В 1983 году я был в Москве, в Долгопрудном, в МФТИ , где, кстати, учился мой сын,— находился на курсах повышения квалификации учителей физики.
Лекции нам читали крупные учёные: например, знакомил с новой отраслью — с акустоэлектроникой — академик В. Гуляев, руководитель Саратовского филиала  АН СССР . Ему задали вопрос:
— А где вы оканчивали школу?
— В посёлке на севере Кировской области.
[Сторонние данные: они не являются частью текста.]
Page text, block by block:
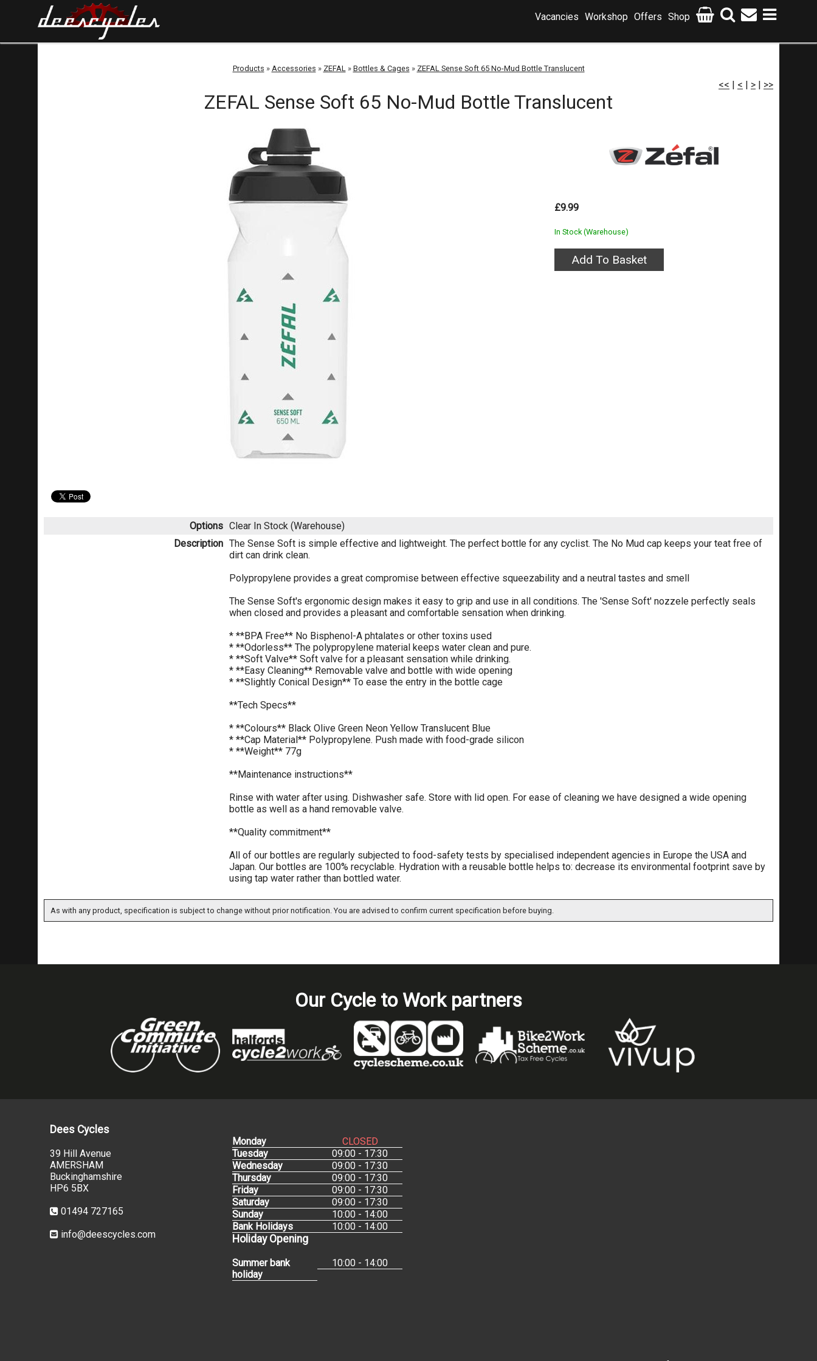
Shop
Offers
Workshop
Vacancies
Products » Accessories » ZEFAL» Bottles & Cages » ZEFAL Sense Soft 65 No-Mud Bottle Translucent
<< | < | > | >>
ZEFAL Sense Soft 65 No-Mud Bottle Translucent
£9.99
In Stock (Warehouse)
Options Clear In Stock (Warehouse)
Description The Sense Soft is simple effective and lightweight. The perfect bottle for any cyclist. The No Mud cap keeps your teat free of
dirt can drink clean.
Polypropylene provides a great compromise between effective squeezability and a neutral tastes and smell
The Sense Soft's ergonomic design makes it easy to grip and use in all conditions. The 'Sense Soft' nozzele perfectly seals
when closed and provides a pleasant and comfortable sensation when drinking.
* **BPA Free** No Bisphenol-A phtalates or other toxins used
* **Odorless** The polypropylene material keeps water clean and pure.
* **Soft Valve** Soft valve for a pleasant sensation while drinking.
* **Easy Cleaning** Removable valve and bottle with wide opening
* **Slightly Conical Design** To ease the entry in the bottle cage
**Tech Specs**
* **Colours** Black Olive Green Neon Yellow Translucent Blue
* **Cap Material** Polypropylene. Push made with food-grade silicon
* **Weight** 77g
**Maintenance instructions**
Rinse with water after using. Dishwasher safe. Store with lid open. For ease of cleaning we have designed a wide opening
bottle as well as a hand removable valve.
**Quality commitment**
All of our bottles are regularly subjected to food-safety tests by specialised independent agencies in Europe the USA and
Japan. Our bottles are 100% recyclable. Hydration with a reusable bottle helps to: decrease its environmental footprint save by
using tap water rather than bottled water.
As with any product, specification is subject to change without prior notification. You are advised to confirm current specification before buying.
Our Cycle to Work partners
Dees Cycles
39 Hill Avenue
AMERSHAM
Buckinghamshire
HP6 5BX
01494 727165
info@deescycles.com
Monday
CLOSED
Tuesday
09:00 - 17:30
Wednesday
09:00 - 17:30
Thursday
09:00 - 17:30
Friday
09:00 - 17:30
Saturday
09:00 - 17:30
Sunday
10:00 - 14:00
Bank Holidays
10:00 - 14:00
Holiday Opening
Summer bank
holiday
10:00 - 14:00
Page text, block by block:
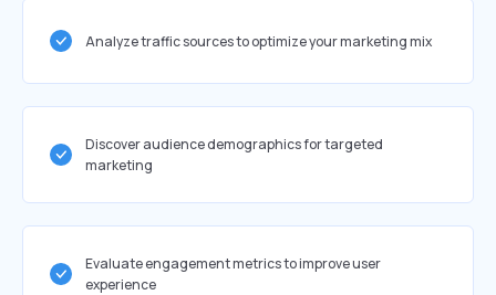
Analyze traffic sources to optimize your marketing mix
Discover audience demographics for targeted
marketing
Evaluate engagement metrics to improve user
experience
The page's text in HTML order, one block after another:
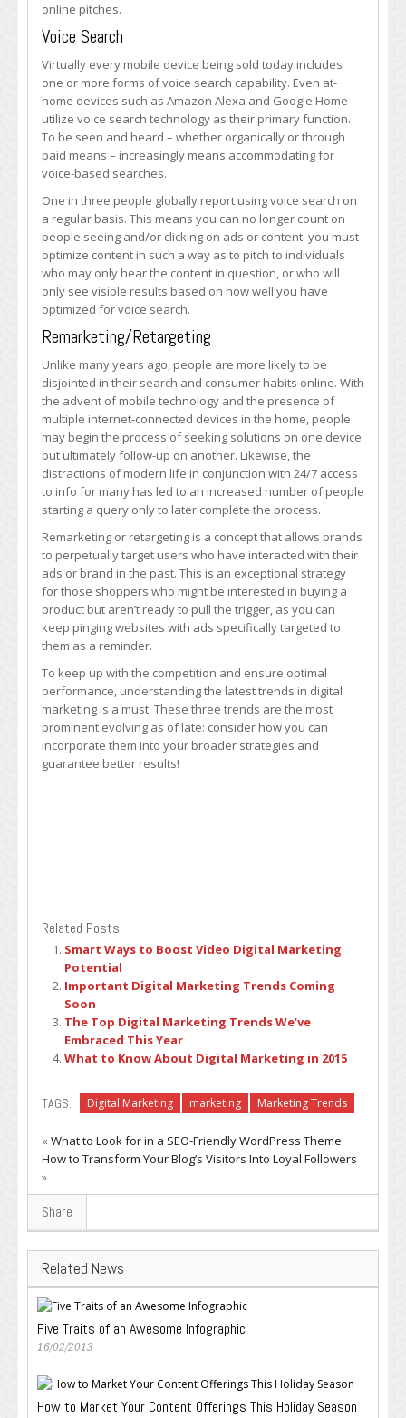
online pitches.
Voice Search
Virtually every mobile device being sold today includes
one or more forms of voice search capability. Even at-
home devices such as Amazon Alexa and Google Home
utilize voice search technology as their primary function.
To be seen and heard – whether organically or through
paid means – increasingly means accommodating for
voice-based searches.
One in three people globally report using voice search on
a regular basis. This means you can no longer count on
people seeing and/or clicking on ads or content: you must
optimize content in such a way as to pitch to individuals
who may only hear the content in question, or who will
only see visible results based on how well you have
optimized for voice search.
Remarketing/Retargeting
Unlike many years ago, people are more likely to be
disjointed in their search and consumer habits online. With
the advent of mobile technology and the presence of
multiple internet-connected devices in the home, people
may begin the process of seeking solutions on one device
but ultimately follow-up on another. Likewise, the
distractions of modern life in conjunction with 24/7 access
to info for many has led to an increased number of people
starting a query only to later complete the process.
Remarketing or retargeting is a concept that allows brands
to perpetually target users who have interacted with their
ads or brand in the past. This is an exceptional strategy
for those shoppers who might be interested in buying a
product but aren’t ready to pull the trigger, as you can
keep pinging websites with ads specifically targeted to
them as a reminder.
To keep up with the competition and ensure optimal
performance, understanding the latest trends in digital
marketing is a must. These three trends are the most
prominent evolving as of late: consider how you can
incorporate them into your broader strategies and
guarantee better results!
Related Posts:
Smart Ways to Boost Video Digital Marketing
Potential
Important Digital Marketing Trends Coming
Soon
The Top Digital Marketing Trends We’ve
Embraced This Year
What to Know About Digital Marketing in 2015
TAGS: Digital Marketing marketing Marketing Trends
«What to Look for in a SEO-Friendly WordPress Theme
How to Transform Your Blog’s Visitors Into Loyal Followers
»
Share
Related News
Five Traits of an Awesome Infographic
16/02/2013
How to Market Your Content Offerings This Holiday Season

Не удивляйтесь, у нас учителями работали ссыльнопоселенцы из известных учёных.
Если ты готов к передаче людям больших знаний, умений, опыта, то результаты будут даже в глухомани, попал ли ты туда вынужденно, по направлению государственных структур, или абсолютно добровольно.
С учётом вековых традиций по освоению и развитию Сибири оправданной была инициатива Н. С. Хрущёва по отправке за Урал выпускников училищ, техникумов и вузов из центральных областей  СССР .
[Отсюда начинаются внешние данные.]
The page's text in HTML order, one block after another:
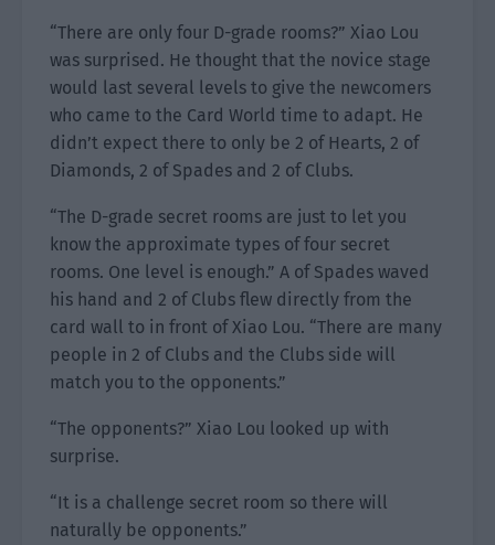
“There are only four D-grade rooms?” Xiao Lou
was surprised. He thought that the novice stage
would last several levels to give the newcomers
who came to the Card World time to adapt. He
didn’t expect there to only be 2 of Hearts, 2 of
Diamonds, 2 of Spades and 2 of Clubs.
“The D-grade secret rooms are just to let you
know the approximate types of four secret
rooms. One level is enough.” A of Spades waved
his hand and 2 of Clubs flew directly from the
card wall to in front of Xiao Lou. “There are many
people in 2 of Clubs and the Clubs side will
match you to the opponents.”
“The opponents?” Xiao Lou looked up with
surprise.
“It is a challenge secret room so there will
naturally be opponents.”
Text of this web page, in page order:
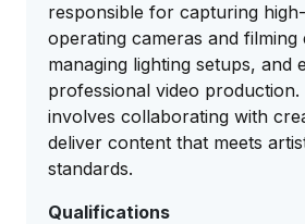
responsible for capturing
operating cameras and filming
managing lighting setups, and
professional video
involves collaborating with
deliver content that meets
standards.
Qualifications
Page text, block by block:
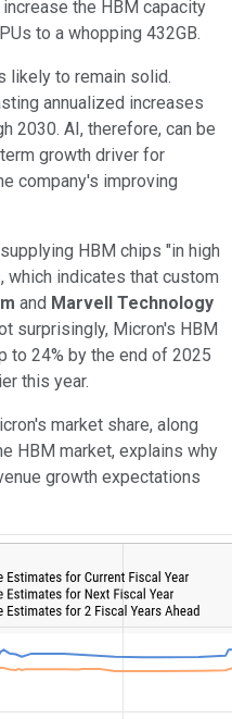
the HBM capacity
to a whopping 432GB.
likely to remain solid.
annualized increases
2030. AI, therefore, can be
growth driver for
company's improving
HBM chips "in high
which indicates that custom
and Marvell Technology
surprisingly, Micron's HBM
to 24% by the end of 2025
this year.
market share, along
HBM market, explains why
growth expectations

У нас в подтаёжном Даурском районе на комсомольском учёте стояли более трёхсот молодых специалистов: учителя, медработники, инженеры и техники  ЛПУ и сплавных,  МТС , зоотехники, агрономы, бухгалтера, экономисты, культработники, офицеры военкомата, нарсудья — «закваска», «затравка» в насыщенном «растворе» бытия в годы общего, в том числе духовного, подъёма в стране.
Кроме своих прямых обязанностей, все они (во всяком случае, абсолютное большинство) участвовали в безвозмездных общественных деяниях.
Восемьдесят процентов секретарей комсомольских организаций колхозов,  ЛЗУ , учреждений были молодые специалисты. Дважды, в 1958 и в 1962 годах, мы приглашали их в райцентр на слёты, старались создать праздничную атмосферу (торговля, буфеты, концерты, танцы). Примерно половина из трёхсот приехала издалека, из европейской части страны. Как, например, учителя В. С. Каширин и Р. М. Черкасова, ставшие мужем и женой.
Но браки за два положенных года «отработки» девушки заключали с местными парнями, как и парни с местными девушками, и оставались в Сибири. Ныне, к сожалению, наблюдается процесс обратный: массовый отъезд из Сибири и с Дальнего Востока молодёжи — выпускников школ и вузов — в Санкт-Петербург, в Краснодарский край и в другие места, где теплее или ближе к заграничью. Немало их болтается, по пословице, ненужным балластом «в проруби» на иждивении оставшихся за Уралом родителей (только я знаю десятки таких). Процесс, думаю, уже не остановить; последствия предсказать трудно.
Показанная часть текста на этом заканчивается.